Exercise brief ▸ Which lines of the data contain the string "there"? Copy every one.

Records from a collection:
>>>>

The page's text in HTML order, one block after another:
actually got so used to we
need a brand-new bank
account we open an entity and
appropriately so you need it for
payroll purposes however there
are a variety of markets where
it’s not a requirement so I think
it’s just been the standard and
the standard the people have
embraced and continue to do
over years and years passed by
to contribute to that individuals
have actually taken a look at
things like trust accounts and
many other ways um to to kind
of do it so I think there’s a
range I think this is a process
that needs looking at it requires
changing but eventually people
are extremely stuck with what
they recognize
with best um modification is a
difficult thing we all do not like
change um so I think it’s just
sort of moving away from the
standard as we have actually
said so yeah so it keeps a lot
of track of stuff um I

<<<<

Reply to the task ▸
payroll purposes however there
of do it so I think there’s a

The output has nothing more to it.